EXERCISE AIM: Below are some records. Repeat exactly the lines from the one containing "Language (8, 512, 60, 525)" through the final line.

(Records excerpted from a collection)
= = = = = = =

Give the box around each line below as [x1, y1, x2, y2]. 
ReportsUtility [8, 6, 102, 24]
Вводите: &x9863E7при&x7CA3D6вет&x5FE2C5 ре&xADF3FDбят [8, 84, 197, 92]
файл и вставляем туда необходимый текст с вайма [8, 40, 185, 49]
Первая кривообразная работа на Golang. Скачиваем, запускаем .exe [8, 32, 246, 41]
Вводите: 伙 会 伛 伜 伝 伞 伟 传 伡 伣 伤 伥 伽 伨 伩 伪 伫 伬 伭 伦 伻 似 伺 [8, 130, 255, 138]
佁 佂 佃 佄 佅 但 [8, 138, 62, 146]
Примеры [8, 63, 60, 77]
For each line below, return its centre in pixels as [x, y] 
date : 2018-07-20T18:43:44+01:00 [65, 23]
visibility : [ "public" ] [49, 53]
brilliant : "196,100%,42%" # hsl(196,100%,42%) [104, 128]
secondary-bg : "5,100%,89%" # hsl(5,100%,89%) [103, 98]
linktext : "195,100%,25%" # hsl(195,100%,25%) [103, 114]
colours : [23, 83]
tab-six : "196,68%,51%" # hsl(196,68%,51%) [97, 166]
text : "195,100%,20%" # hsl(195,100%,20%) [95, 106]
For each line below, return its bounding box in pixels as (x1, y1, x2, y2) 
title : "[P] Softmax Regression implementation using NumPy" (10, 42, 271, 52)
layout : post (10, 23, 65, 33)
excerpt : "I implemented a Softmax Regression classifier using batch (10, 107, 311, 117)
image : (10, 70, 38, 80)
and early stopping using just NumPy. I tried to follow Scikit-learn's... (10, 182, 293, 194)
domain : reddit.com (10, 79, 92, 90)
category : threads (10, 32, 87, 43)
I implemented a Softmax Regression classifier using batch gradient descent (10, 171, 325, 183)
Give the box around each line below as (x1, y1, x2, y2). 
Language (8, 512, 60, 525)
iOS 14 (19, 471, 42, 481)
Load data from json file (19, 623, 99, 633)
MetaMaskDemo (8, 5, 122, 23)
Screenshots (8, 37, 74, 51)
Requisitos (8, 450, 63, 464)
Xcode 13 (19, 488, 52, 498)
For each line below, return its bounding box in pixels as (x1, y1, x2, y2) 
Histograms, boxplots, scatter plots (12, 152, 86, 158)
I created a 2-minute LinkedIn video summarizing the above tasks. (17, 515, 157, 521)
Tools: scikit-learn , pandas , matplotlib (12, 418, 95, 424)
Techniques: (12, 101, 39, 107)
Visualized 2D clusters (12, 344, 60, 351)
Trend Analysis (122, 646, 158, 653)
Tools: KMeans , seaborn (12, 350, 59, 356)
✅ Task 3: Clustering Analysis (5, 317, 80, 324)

= = = = = = =

WRITTEN RESPONSE:
Language (8, 512, 60, 525)
iOS 14 (19, 471, 42, 481)
Load data from json file (19, 623, 99, 633)
MetaMaskDemo (8, 5, 122, 23)
Screenshots (8, 37, 74, 51)
Requisitos (8, 450, 63, 464)
Xcode 13 (19, 488, 52, 498)
For each line below, return its bounding box in pixels as (x1, y1, x2, y2) 
Histograms, boxplots, scatter plots (12, 152, 86, 158)
I created a 2-minute LinkedIn video summarizing the above tasks. (17, 515, 157, 521)
Tools: scikit-learn , pandas , matplotlib (12, 418, 95, 424)
Techniques: (12, 101, 39, 107)
Visualized 2D clusters (12, 344, 60, 351)
Trend Analysis (122, 646, 158, 653)
Tools: KMeans , seaborn (12, 350, 59, 356)
✅ Task 3: Clustering Analysis (5, 317, 80, 324)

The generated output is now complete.